For the personalities on this forum who claim to have worked, and consistently profited, on Wall Street, my assumption is that you traded institutional funds and not your own. If my assumption is wrong, then you should be proud that you are some of the very few individuals who actually profit consistently from the markets. (And in this comparison, consistency is an important consideration.)

If anybody is interested, there is further empirical data on the “buy and hold” strategy. Regardless of what fool.com and others say, this strategy is no more likely to work either. The probability of entering the market at the right time while buying the correct (undervalued) stock, and happening to hold it through thick and thin so you can beat market averages and exit at an appropriate time is highly unlikely. (That’s not to say that it doesn’t happen, but the point here is probabilities.)

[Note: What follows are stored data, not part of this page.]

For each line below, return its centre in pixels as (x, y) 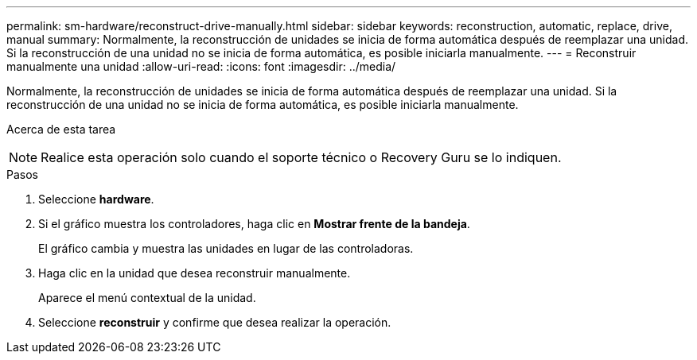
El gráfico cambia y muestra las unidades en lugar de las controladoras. (226, 248)
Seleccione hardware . (96, 199)
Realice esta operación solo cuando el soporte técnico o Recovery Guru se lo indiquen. (301, 157)
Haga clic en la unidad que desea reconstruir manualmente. (195, 273)
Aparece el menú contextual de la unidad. (147, 298)
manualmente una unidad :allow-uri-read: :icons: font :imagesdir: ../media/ (201, 66)
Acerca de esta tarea (61, 129)
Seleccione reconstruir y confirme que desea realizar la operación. (215, 322)
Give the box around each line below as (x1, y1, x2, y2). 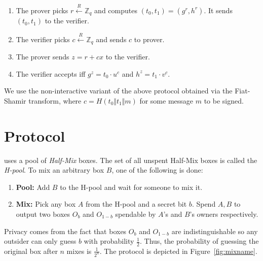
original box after (4, 245, 58, 256)
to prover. (134, 34, 165, 44)
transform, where (28, 95, 82, 106)
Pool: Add (16, 181, 50, 192)
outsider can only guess (4, 236, 77, 246)
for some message (139, 95, 194, 106)
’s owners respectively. (190, 208, 258, 219)
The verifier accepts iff (16, 68, 86, 79)

RE is a business, built on something tangible. Treated properly as a business, applying appropriate business and financial decision-making rules, one is able to build both income and wealth.

Joey

TRADING IS SPECULATIVE! THAT"S WHAT I HAVE SAID! There is a difference between trading and investing-- HUGE DIFFERENCE.

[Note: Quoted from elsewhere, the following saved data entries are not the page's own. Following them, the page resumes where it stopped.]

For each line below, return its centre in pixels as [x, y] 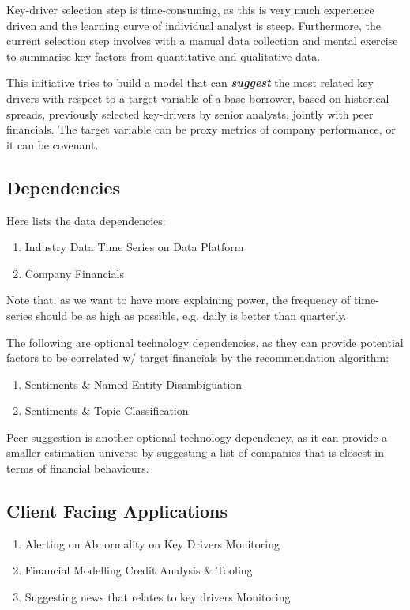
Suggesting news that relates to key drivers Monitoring [158, 597]
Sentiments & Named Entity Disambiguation [134, 384]
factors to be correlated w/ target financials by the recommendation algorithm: [198, 358]
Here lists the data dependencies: [86, 220]
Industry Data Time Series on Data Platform [134, 247]
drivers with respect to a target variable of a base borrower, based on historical [198, 98]
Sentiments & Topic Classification [107, 410]
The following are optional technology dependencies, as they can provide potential [205, 342]

Investing in equities is not speculative. If you bought an index fund, which is mindless-- you will earn average annual returns of 7-9%, how can you possibly say it is a zero-sum game???

I may not understand REI fully yet, but believe me, you do not understand INVESTING, not trading equities. If you do not understand equities, you can not say it is built on something intangiblle, and clearly you do not understand them.

Please… please can we talk about REI???

Btw, where did you copy that from?

Investing in equities is not speculative? What an odd position.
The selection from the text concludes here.